Ribosomal Proteins and their Extra Ribosomal Functions in Abiotic Stress Tolerance of Plants

Moin Mazahar1, Bakshi Achala1, Saha Anusree2 and Kirti PB3

1 Department of Biotechnology, Indian Institute of Rice Research, India

2 Department of Plant Sciences, University of Hyderabad, India

3 Rajendra Prasad Central Agricultural University and Agri Biotech Foundation, India

*Corresponding author:Kirti PB, Rajendraprasad Central Agricultural University, Pusa-Samasthipur-848125, Bihar and Agri Biotech Foundation, Rajendranagar, Hyderabad- 500030, Telangana, India

Submission: June04, 2019;Published: June 13, 2019

DOI: 10.31031/MCDA.2019.04.000591

ISSN 2637-7659
Volume4 Issue4

Opinion

Ribosomal proteins (RPs) that include both small (RPS) and large subunit (RPL) proteins have been known to be involved in several very important functions in ribosome assembly, protein synthesis and other cellular functions in association with several other components [1]. The composition of ribosomal protein subunits that are involved in ribosome assembly is heterogeneous [2] indicating clearly that individual subunit protein components have functions also in phenomena like stress tolerance.

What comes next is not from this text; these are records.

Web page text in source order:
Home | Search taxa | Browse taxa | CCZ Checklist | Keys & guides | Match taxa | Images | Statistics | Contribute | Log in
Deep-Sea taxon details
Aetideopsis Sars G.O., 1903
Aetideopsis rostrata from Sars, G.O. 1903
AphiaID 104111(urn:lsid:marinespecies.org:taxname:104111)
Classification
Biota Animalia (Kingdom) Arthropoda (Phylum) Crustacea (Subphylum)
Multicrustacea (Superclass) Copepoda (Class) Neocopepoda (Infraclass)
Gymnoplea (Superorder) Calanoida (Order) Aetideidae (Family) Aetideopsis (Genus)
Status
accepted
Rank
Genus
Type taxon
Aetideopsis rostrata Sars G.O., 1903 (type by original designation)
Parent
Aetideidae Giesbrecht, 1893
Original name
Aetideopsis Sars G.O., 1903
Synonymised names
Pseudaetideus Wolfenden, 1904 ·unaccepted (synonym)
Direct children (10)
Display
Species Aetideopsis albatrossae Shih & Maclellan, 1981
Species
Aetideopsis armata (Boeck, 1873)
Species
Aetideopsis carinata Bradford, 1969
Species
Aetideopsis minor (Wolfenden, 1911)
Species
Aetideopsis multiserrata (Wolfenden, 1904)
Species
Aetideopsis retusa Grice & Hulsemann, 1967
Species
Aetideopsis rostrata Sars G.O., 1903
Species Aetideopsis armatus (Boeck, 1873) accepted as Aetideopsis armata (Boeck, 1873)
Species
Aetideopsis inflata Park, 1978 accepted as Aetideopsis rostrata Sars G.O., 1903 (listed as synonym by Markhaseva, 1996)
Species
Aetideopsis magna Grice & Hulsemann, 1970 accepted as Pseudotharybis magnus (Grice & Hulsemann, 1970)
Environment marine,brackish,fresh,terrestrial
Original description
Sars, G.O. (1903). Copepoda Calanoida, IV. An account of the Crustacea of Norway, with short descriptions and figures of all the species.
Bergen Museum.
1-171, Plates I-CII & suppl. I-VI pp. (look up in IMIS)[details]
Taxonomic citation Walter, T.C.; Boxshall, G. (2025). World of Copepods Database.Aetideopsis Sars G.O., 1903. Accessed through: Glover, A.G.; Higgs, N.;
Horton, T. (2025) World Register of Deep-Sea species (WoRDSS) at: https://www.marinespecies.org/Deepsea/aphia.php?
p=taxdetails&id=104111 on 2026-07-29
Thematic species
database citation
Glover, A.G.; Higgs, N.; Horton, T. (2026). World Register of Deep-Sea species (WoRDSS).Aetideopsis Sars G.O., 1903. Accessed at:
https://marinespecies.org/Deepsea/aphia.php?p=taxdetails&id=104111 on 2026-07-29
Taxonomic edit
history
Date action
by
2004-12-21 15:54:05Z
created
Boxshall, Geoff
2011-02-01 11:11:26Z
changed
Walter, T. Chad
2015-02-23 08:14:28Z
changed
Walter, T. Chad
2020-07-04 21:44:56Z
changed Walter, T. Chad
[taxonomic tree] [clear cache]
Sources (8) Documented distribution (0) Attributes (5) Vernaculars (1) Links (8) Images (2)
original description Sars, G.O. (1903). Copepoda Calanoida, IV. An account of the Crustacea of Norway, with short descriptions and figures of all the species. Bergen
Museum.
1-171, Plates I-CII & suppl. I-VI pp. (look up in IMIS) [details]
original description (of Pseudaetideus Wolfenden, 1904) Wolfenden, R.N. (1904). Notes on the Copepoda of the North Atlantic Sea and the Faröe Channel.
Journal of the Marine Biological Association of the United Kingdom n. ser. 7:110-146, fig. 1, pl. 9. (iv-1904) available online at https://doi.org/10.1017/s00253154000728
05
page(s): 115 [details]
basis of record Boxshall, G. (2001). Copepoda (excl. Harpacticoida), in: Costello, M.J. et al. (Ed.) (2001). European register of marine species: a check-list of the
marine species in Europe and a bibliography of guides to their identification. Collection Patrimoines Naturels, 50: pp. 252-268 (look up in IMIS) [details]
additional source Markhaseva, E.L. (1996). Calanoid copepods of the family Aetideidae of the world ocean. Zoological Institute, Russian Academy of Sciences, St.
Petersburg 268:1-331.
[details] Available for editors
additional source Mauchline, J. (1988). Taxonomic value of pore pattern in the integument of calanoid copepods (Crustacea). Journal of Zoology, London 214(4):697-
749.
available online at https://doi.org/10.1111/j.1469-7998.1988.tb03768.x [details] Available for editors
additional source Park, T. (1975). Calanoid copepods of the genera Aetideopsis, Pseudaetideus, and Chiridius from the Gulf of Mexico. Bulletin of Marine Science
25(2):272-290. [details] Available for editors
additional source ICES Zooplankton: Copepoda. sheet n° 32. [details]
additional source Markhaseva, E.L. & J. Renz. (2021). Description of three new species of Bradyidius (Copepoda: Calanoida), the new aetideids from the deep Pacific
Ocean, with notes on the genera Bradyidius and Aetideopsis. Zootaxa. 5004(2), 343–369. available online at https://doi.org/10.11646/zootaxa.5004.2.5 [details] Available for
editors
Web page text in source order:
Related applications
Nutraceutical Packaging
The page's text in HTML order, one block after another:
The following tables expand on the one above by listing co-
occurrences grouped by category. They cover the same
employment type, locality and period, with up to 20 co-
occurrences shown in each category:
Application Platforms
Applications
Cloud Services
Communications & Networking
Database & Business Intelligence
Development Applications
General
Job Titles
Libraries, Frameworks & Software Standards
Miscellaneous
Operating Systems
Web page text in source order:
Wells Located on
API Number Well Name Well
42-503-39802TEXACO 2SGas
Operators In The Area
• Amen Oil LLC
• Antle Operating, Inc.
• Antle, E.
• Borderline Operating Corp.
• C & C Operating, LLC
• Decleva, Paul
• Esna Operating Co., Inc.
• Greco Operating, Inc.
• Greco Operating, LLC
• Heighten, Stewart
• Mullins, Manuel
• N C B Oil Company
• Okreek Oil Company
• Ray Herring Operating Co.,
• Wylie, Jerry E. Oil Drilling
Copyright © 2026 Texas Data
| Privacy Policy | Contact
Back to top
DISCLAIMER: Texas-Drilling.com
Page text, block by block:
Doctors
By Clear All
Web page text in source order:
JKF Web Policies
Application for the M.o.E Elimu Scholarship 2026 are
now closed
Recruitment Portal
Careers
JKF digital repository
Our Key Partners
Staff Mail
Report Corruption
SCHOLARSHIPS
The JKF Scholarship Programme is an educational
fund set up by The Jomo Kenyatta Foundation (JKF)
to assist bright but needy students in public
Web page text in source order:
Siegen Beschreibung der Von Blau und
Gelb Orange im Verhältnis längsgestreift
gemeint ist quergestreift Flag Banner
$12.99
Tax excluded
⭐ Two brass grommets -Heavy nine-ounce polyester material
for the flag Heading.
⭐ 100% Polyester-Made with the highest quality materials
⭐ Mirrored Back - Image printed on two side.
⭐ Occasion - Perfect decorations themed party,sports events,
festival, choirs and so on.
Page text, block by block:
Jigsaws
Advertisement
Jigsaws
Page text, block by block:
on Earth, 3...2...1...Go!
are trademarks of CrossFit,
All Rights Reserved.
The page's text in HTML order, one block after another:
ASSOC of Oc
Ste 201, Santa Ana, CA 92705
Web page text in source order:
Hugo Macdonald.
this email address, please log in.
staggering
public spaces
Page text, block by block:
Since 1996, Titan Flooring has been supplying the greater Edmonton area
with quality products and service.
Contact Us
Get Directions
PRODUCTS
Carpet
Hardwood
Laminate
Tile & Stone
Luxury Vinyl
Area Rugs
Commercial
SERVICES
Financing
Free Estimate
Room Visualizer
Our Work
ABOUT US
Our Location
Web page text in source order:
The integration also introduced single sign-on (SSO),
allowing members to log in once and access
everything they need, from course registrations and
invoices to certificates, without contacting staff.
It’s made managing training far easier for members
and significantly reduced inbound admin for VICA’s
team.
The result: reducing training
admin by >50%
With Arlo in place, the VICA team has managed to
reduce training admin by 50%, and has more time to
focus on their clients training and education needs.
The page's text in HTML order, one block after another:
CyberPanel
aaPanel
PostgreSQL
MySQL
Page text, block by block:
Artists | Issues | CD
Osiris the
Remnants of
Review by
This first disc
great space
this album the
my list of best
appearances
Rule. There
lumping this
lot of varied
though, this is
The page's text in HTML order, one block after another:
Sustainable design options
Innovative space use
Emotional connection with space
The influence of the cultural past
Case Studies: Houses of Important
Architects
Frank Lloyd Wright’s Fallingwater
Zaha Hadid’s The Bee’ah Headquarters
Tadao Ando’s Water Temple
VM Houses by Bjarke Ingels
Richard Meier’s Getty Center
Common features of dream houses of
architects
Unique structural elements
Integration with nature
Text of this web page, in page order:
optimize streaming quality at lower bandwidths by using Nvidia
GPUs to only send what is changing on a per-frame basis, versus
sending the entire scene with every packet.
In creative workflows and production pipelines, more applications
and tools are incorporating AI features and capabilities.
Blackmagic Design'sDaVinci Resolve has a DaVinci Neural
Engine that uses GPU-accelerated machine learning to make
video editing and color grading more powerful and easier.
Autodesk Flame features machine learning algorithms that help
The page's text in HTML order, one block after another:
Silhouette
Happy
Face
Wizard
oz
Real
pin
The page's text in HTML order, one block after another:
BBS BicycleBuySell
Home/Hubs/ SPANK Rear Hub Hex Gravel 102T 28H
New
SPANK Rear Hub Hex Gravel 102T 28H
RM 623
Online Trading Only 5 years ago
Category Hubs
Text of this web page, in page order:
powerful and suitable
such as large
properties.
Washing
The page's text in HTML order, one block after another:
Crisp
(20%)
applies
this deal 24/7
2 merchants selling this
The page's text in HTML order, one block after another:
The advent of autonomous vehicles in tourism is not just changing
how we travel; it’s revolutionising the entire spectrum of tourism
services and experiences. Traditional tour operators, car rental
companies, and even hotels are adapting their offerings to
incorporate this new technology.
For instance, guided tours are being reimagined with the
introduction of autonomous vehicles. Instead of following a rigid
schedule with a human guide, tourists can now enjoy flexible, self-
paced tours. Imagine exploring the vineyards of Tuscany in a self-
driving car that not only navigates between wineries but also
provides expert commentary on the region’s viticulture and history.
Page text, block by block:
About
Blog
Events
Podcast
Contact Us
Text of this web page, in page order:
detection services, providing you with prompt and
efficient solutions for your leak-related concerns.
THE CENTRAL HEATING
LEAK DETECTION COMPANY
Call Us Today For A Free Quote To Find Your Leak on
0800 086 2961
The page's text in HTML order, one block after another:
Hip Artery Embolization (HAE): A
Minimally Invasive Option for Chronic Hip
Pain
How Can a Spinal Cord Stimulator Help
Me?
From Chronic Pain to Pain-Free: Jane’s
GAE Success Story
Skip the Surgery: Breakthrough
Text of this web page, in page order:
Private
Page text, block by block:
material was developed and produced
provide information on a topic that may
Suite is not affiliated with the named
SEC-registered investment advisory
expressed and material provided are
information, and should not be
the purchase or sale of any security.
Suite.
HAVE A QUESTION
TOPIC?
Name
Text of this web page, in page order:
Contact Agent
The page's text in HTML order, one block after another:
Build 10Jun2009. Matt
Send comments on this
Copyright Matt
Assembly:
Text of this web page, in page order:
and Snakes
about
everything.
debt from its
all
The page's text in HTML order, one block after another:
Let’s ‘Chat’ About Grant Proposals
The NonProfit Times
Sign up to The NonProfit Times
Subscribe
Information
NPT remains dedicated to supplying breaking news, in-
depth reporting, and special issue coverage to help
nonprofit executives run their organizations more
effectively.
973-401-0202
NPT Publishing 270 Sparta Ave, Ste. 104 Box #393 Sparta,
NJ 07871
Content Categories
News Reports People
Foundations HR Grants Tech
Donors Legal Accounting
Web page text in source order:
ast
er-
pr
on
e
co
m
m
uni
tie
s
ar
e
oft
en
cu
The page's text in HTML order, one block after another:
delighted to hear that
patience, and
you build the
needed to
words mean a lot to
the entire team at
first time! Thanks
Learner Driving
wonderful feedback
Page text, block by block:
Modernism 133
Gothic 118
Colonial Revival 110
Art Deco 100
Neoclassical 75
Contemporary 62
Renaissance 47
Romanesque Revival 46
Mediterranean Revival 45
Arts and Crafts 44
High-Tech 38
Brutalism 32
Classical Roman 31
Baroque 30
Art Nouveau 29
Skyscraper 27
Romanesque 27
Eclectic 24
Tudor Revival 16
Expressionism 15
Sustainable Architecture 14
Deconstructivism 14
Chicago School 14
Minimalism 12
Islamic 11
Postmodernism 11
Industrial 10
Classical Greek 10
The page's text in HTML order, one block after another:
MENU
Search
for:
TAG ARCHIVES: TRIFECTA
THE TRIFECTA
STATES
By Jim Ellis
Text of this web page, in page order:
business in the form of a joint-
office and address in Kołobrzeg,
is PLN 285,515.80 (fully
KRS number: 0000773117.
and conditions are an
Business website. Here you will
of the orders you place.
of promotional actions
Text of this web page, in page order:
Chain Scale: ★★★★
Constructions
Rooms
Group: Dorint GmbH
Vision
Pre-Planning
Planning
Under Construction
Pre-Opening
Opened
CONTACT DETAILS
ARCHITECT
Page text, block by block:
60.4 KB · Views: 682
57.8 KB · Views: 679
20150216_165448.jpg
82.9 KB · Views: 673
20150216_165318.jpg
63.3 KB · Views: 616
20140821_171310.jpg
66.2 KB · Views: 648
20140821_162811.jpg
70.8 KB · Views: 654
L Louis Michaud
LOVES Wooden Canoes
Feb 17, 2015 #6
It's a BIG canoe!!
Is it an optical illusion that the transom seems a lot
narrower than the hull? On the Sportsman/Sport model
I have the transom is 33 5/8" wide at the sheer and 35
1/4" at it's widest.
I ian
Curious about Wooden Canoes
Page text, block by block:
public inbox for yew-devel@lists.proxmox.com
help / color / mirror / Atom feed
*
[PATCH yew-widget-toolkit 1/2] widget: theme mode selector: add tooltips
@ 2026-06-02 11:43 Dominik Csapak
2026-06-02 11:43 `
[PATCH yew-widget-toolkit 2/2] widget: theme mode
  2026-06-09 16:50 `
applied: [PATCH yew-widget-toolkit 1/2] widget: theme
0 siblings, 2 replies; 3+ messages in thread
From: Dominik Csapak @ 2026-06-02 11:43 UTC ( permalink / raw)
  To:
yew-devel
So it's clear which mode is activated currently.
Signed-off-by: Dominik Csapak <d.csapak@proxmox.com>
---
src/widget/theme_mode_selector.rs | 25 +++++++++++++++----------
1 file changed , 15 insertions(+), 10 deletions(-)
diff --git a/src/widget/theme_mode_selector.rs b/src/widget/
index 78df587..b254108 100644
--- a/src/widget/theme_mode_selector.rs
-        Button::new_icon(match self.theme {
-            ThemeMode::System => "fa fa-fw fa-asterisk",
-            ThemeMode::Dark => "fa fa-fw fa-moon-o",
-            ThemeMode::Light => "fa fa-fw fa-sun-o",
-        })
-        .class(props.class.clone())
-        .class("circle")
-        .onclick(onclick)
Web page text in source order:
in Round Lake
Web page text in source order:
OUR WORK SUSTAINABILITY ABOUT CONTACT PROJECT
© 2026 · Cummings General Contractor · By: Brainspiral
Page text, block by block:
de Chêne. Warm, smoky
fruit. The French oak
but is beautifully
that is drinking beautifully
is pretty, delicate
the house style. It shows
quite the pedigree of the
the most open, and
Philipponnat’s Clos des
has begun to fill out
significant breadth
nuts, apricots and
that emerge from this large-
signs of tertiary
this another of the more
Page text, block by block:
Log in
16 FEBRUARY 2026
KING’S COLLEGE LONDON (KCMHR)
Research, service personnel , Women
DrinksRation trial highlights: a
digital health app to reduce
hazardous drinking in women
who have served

Although each RP gene has multiple paralogs, the expression of all of them is differentially required for normal development with some of them functioning in spatio-temporal and signal-induced manner while others exhibit binding properties. The expression of ribosomal proteins has been shown to be regulated by various environmental cues and treatments with signaling molecules [3,4]. The involvement of ribosomal proteins in extra ribosomal functions in animal systems has been well documented [5].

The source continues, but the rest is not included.